[Start of section]

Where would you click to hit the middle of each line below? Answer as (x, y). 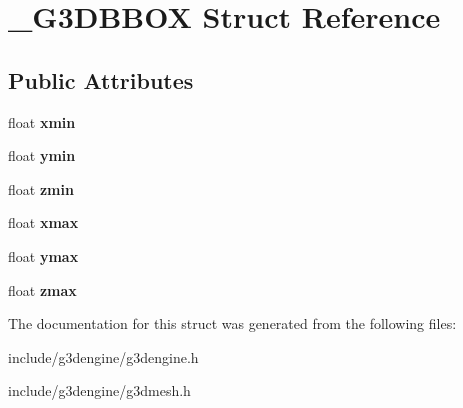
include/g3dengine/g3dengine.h (103, 356)
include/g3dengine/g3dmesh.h (99, 390)
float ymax (43, 255)
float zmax (42, 289)
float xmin (42, 121)
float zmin (41, 188)
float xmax (43, 222)
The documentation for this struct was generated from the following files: (232, 323)
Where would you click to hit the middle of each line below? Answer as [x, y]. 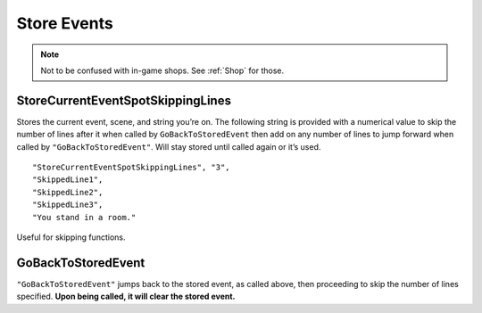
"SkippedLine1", [68, 180]
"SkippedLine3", [68, 205]
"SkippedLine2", [68, 192]
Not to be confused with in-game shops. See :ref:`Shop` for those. [162, 70]
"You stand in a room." [84, 217]
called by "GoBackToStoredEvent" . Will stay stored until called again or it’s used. [169, 146]
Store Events [65, 23]
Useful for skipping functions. [71, 237]
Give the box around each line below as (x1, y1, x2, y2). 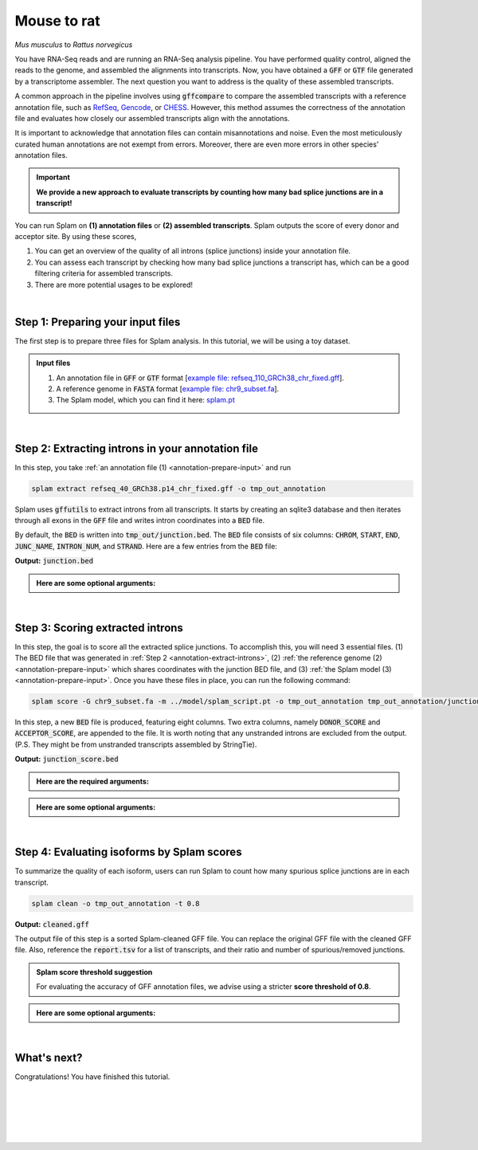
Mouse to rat (14, 12, 100, 29)
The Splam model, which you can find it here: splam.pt (56, 395, 235, 405)
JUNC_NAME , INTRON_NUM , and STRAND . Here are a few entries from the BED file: (14, 541, 278, 551)
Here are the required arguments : (36, 776, 149, 786)
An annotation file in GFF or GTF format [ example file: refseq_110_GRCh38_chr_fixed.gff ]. (56, 373, 344, 383)
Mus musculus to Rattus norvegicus (14, 40, 133, 49)
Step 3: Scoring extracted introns (14, 621, 183, 634)
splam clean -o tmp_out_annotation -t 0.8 (31, 899, 200, 908)
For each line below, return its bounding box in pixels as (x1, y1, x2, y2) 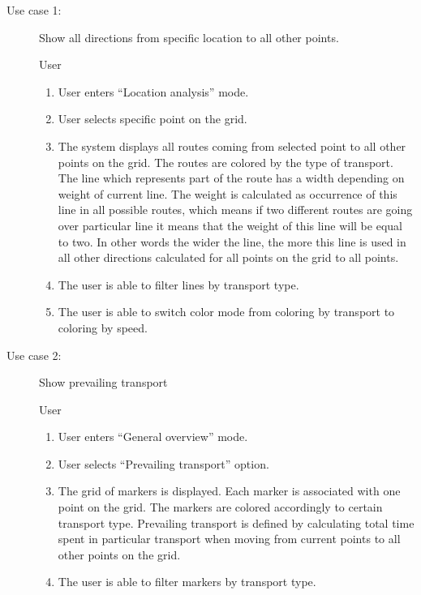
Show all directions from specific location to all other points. (39, 28, 339, 45)
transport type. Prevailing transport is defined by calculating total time (58, 514, 415, 531)
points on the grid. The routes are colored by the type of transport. (58, 153, 393, 170)
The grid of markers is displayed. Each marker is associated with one (58, 482, 401, 499)
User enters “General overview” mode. (58, 428, 248, 445)
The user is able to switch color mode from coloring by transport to (58, 303, 395, 320)
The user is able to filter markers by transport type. (58, 573, 316, 590)
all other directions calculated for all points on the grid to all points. (58, 249, 399, 266)
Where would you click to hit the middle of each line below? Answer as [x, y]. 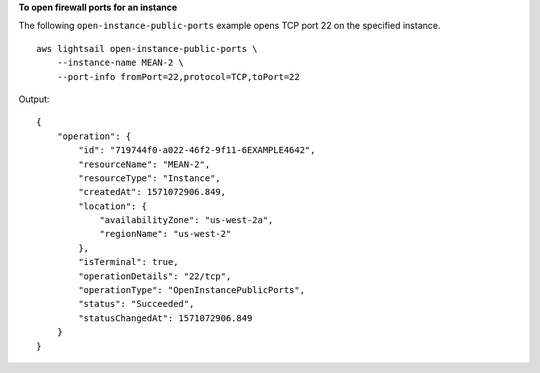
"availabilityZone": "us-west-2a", [186, 220]
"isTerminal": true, [128, 262]
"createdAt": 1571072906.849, [152, 192]
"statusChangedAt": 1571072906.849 [165, 318]
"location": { [113, 206]
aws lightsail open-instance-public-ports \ [147, 48]
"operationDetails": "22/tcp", [155, 276]
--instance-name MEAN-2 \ [120, 63]
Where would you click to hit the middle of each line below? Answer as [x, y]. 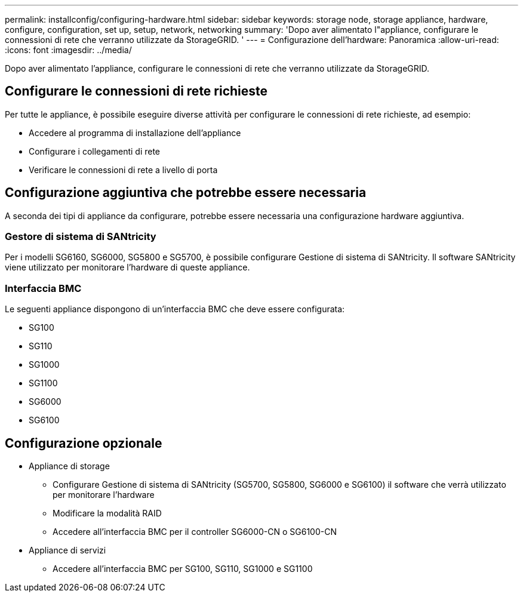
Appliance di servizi [67, 550]
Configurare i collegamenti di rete [95, 151]
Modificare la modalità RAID [107, 513]
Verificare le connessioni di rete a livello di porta [123, 170]
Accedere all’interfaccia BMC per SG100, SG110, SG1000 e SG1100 [183, 569]
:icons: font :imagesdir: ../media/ [68, 50]
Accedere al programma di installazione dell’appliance [135, 133]
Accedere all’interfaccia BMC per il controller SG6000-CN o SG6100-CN [195, 532]
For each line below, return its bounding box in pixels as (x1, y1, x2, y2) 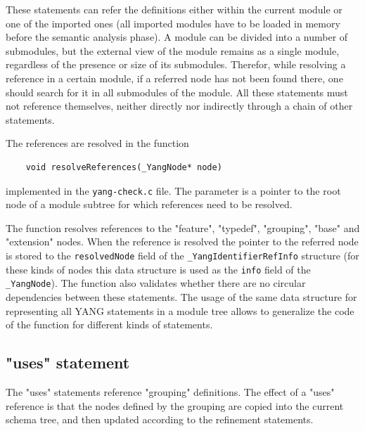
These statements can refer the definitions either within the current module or (6, 2, 342, 16)
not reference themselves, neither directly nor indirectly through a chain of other (6, 98, 353, 113)
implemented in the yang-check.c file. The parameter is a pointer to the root (6, 183, 341, 198)
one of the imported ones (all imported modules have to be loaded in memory (6, 15, 340, 30)
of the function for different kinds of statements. (6, 317, 213, 332)
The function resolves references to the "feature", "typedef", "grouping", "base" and (6, 220, 360, 235)
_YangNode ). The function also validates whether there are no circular (6, 276, 306, 290)
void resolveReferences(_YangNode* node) (25, 162, 222, 172)
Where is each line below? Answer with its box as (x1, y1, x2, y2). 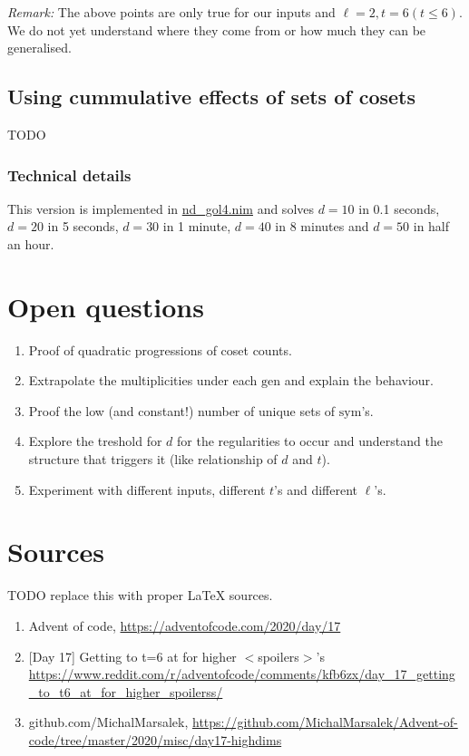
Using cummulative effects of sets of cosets (7, 82, 415, 111)
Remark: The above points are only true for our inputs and (7, 3, 336, 21)
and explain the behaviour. (284, 371, 434, 390)
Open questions (7, 287, 204, 325)
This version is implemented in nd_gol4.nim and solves (7, 199, 315, 218)
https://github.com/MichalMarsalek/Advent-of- (192, 712, 458, 732)
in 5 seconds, (47, 217, 119, 236)
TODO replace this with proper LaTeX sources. (7, 586, 273, 605)
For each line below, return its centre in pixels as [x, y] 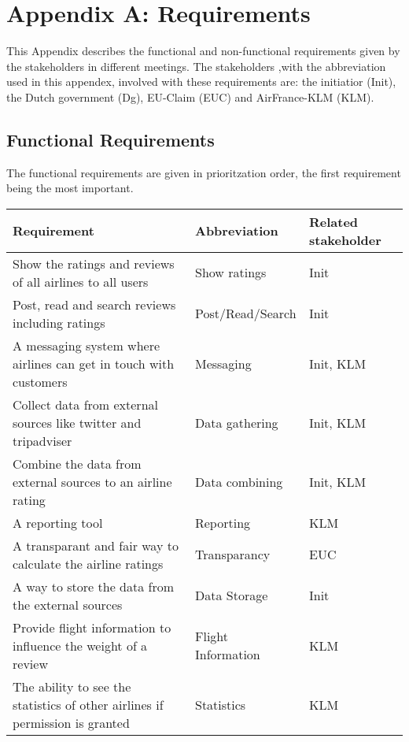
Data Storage [231, 595]
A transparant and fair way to [96, 545]
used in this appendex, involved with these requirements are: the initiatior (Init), [201, 82]
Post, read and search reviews [94, 304]
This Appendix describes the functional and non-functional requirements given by [203, 51]
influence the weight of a [80, 645]
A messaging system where [87, 345]
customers [40, 381]
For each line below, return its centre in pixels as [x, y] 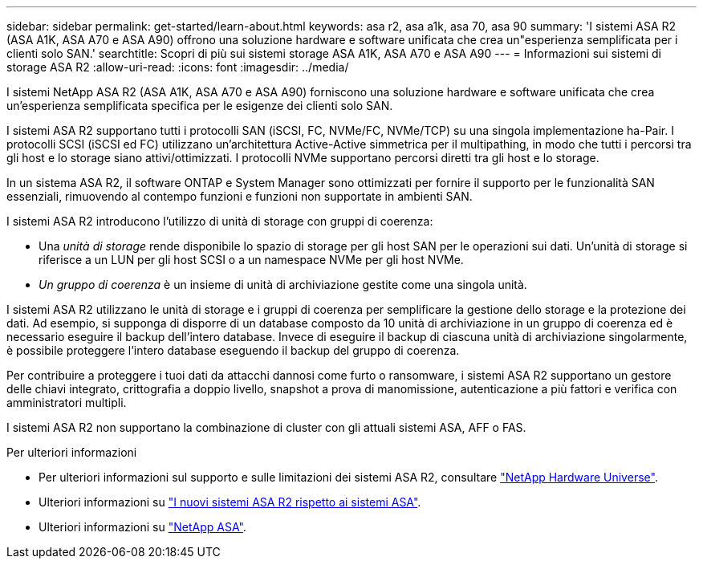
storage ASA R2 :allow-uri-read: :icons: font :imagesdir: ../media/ [178, 67]
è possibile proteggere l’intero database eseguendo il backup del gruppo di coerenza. [233, 350]
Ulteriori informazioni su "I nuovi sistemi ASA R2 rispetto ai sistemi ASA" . [230, 502]
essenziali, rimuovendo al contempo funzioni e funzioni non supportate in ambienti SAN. [240, 196]
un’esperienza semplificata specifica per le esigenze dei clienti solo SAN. [200, 106]
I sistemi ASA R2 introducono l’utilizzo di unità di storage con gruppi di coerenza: [220, 221]
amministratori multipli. [67, 402]
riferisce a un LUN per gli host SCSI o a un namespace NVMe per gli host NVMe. [251, 260]
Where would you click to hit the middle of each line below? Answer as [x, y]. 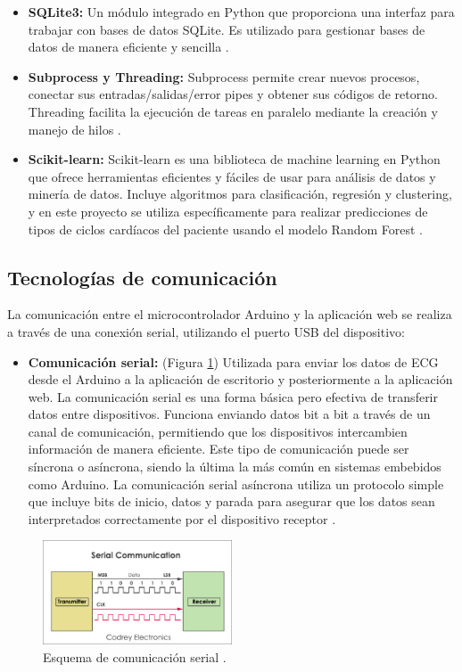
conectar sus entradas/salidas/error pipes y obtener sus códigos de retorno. [233, 94]
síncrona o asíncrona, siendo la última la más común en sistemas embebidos [235, 467]
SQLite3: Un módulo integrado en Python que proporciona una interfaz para [241, 12]
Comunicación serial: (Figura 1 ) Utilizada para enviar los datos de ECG [233, 361]
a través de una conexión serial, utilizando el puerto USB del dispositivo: [206, 331]
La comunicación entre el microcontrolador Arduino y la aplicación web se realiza [230, 314]
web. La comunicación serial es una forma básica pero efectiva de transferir [233, 396]
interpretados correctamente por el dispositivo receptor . [182, 518]
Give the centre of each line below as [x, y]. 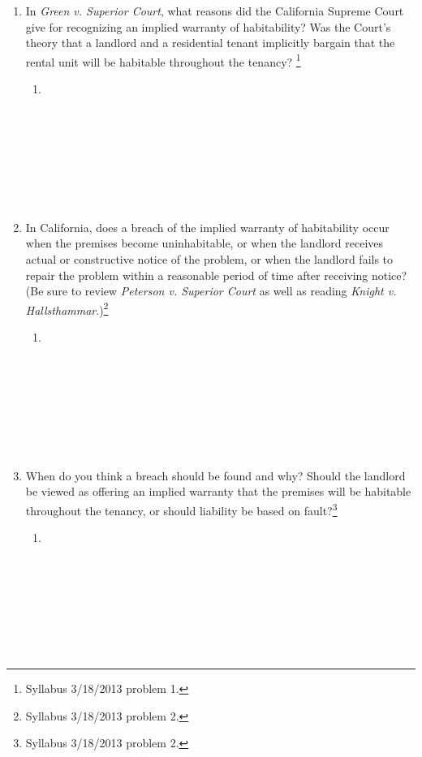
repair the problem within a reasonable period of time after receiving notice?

[End of section]

*YOUR TASK*
Could you state how many lines of the data include the word "time"? Only the number is needed.

*SOLUTION TO THE EXERCISE*
2